Dear Why Team member,
Have you ever sat to wonder how words came to be? Who decided that a dog should be called a dog, or that the “thing” we all have inside us that no-one can find is called Soul? These are simple, short words but how about complex ones with a deeper meaning like: responsibility/response–ability or television/tell-a-vision.
Words, may they be spoken or written help us connect or alienate ourselves from the world around us. And let’s talk about connections as it is no secret that we humans were born for connection. As herd creatures, we are best realized and best actualized in community with each other. What we all seek is real authentic connection. We all want and need intimacy, in-to-me-see, to really be seen and to really see into and know others, to be real, and to know that it is okay not to be perfect. Whether you are willing to admit this desire or not, all strategies to keep others at bay ultimately lead to feelings of loneliness and depression as being alone goes against our nature. Remember Robinson Crusoe? Two years into his life on the island, he captured a parrot just so he could teach it to speak, the lack of intimacy of conversing with someone was wearing on him.
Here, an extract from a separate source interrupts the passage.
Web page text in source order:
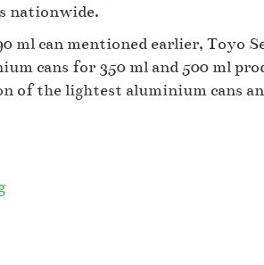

So, wanting to keep others at bay, is born from fear. It is our fears that hurt and separate us from each other. Ironically, we can unconsciously hurt others to keep from being hurt and in turn we hurt ourselves. Instead of looking into the eyes of others and experiencing life's greatest gift, we are often distracted by the facade and our human need to categorize. As the saying goes, "Hurt people, hurt people."
This way of living has a limited shelf life. If we are fortunate, eventually our deep need to connect overcomes our deep fear of hurt and rejection. When life comes at us particularly hard, it is then, stripped of all of our defenses, that we often come to connect with others and so appreciate the love and attention from others, finding ourselves more real and authentic than at any other time in our lives. It's natural to want to protect ourselves from hurt, but when we push others away out of fear of being hurt, we not only hurt others, but deny ourselves the joy, peace and beauty that comes with real connection, real intimate connection with others.
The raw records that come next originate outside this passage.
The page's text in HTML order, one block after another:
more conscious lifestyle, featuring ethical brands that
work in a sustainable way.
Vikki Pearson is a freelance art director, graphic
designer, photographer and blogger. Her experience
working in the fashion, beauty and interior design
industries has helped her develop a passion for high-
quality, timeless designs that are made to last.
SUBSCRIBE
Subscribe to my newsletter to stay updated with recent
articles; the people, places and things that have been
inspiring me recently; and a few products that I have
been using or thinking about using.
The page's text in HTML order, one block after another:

The passing and/or loss of a loved one, via death, rejection or abandonment, can bring a person to their knees – yet, it is on our knees that we can really come to know ourselves and truly have the capacity to connect with all other humans.
Who am I? Why am I? Can become more about the world around us and its shallow values, rather than the world within us and it's deeper value, our deep value to each other.
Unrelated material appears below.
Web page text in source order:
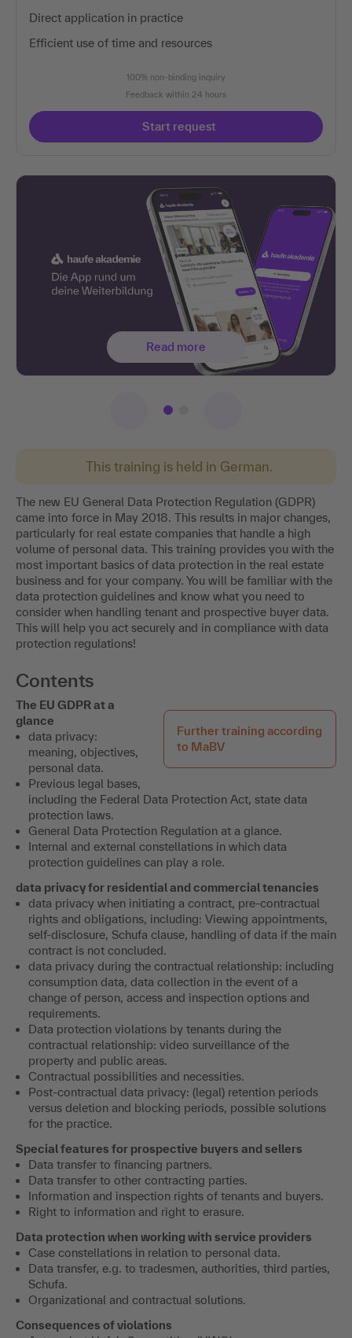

While our shallow paths can be very different, the cars we drive, the clothes we wear and the homes in which we live, what often brings us most together, it seems, is our very human and very real sufferings.
Ironically, while life is best lived via connection and intimacy with others, it is often best achieved when all our superficial identities fail to connect us. While losing worldly attachments, initially can give us a feeling of being worth-less, we can soon find that we are worth-more when we reach out to others in their deep need and/or receive from others in our deep need.
In real intimate connection to each other, we experience life's true purpose, to be of service and a strength to each other. Together we are truly better. All of life's greatest gifts are found deep within us.
In-to-me-see, in-to-you-see, it is here that we find our why, it is here that there is no limit to what we can be in service to ourselves and to others.